A War the West Cannot Win by Andrew Bacevich

November 18, 2015
People observe a minute’s silence at the Le Carillon cafe, where 15 people were killed. (Photo: Eric Feferberg/AFP/Getty) People observe a minute’s silence at the Le Carillon cafe, where 15 people were killed. (Photo: Eric Feferberg/AFP/Getty)

Andrew J. Bacevich is a professor of history and international relations at Boston University. His latest book is Breach of Trust: How Americans Failed Their Soldiers and Their Country (American Empire Project).  He is also editor of the book, The Short American Century (Harvard Univ. Press), and author of several others, including: Washington Rules: America’s Path to Permanent War, The New American Militarism: How Americans Are Seduced by War, The Limits of Power: The End of American Exceptionalism (American Empire Project), and The Long War: A New History of U.S. National Security Policy Since World War II.

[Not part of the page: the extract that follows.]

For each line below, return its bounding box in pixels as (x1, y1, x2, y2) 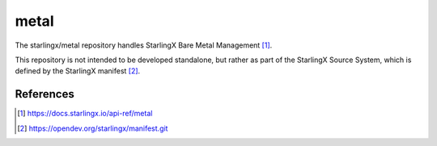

President Francois Hollande’s response to Friday’s vicious terrorist attacks in France, attributed to the Islamic State, was immediate and uncompromising. “We are going to lead a war which will be pitiless,” he vowed.

Whether France itself possesses the will or the capacity to undertake such a war is another matter. So too is the question of whether further war can provide a remedy to the problem at hand: widespread disorder roiling much of the Greater Middle East and periodically spilling into the outside world.

It’s not as if the outside world hasn’t already given pitiless war a try. The Soviet Union spent all of the 1980s attempting to pacify Afghanistan and succeeded only in killing a million or so Afghans while creating an incubator for Islamic radicalism. Beginning in 2003, the United States attempted something similar in Iraq and ended up producing similarly destabilizing results. By the time US troops withdrew in 2011, something like 200,000 Iraqis had died, most of the them civilians. Today Iraq teeters on the brink of disintegration.

Perhaps if the Russians had tried harder or the Americans had stayed longer, they might have achieved a more favorable outcome. Yet that qualifies as a theoretical possibility at best. Years of fighting in Afghanistan exhausted the Soviet Union and contributed directly to its subsequent collapse. Years of fighting in Iraq used up whatever “Let’s roll!” combativeness Americans may have entertained following 9/11.

Today, notwithstanding the Obama administration’s continuing appetite for military piddling — airstrikes, commando raids, and advisory missions — few Americans retain any appetite for undertaking further large-scale hostilities in the Islamic world. Fewer still will sign up to follow Hollande in undertaking any new crusade. Their reluctance to do so is understandable and appropriate.

The fact is that United States and its European allies face a perplexing strategic conundrum. Collectively they find themselves locked in a protracted conflict with Islamic radicalism, with ISIS but one manifestation of a much larger phenomenon. Prospects for negotiating an end to that conflict anytime soon appear to be nil. Alas, so too do prospects of winning it.

In this conflict, the West generally appears to enjoy the advantage of clear-cut military superiority. By almost any measure, we are stronger than our adversaries. Our arsenals are bigger, our weapons more sophisticated, our generals better educated in the art of war, our fighters better trained at waging it.

Yet most of this has proven to be irrelevant. Time and again the actual employment of that ostensibly superior military might has produced results other than those intended or anticipated. Even where armed intervention has achieved a semblance of tactical success — the ousting of some unsavory dictator, for example — it has yielded neither reconciliation nor willing submission nor even sullen compliance. Instead, intervention typically serves to aggravate, inciting further resistance. Rather than putting out the fires of radicalism, we end up feeding them.

In proposing to pour yet more fuel on that fire, Hollande demonstrates a crippling absence of imagination, one that has characterized recent Western statesmanship more generally when it comes to the Islamic world. There, simply trying harder will not suffice as a basis of policy.

It’s past time for the West, and above all for the United States as the West’s primary military power, to consider trying something different.

Rather than assuming an offensive posture, the West should revert to a defensive one. Instead of attempting to impose its will on the Greater Middle East, it should erect barriers to protect itself from the violence emanating from that quarter. Such barriers will necessarily be imperfect, but they will produce greater security at a more affordable cost than is gained by engaging in futile, open-ended armed conflicts. Rather than vainly attempting to police or control, this revised strategy should seek to contain.

Such an approach posits that, confronted with the responsibility to do so, the peoples of the Greater Middle East will prove better equipped to solve their problems than are policy makers back in Washington, London, or Paris. It rejects as presumptuous any claim that the West can untangle problems of vast historical and religious complexity to which Western folly contributed. It rests on this core principle: Do no (further) harm.

Hollande views the tragedy that has befallen Paris as a summons to yet more war. The rest of us would do well to see it as a moment to reexamine the assumptions that have enmeshed the West in a war that it cannot win and should not perpetuate.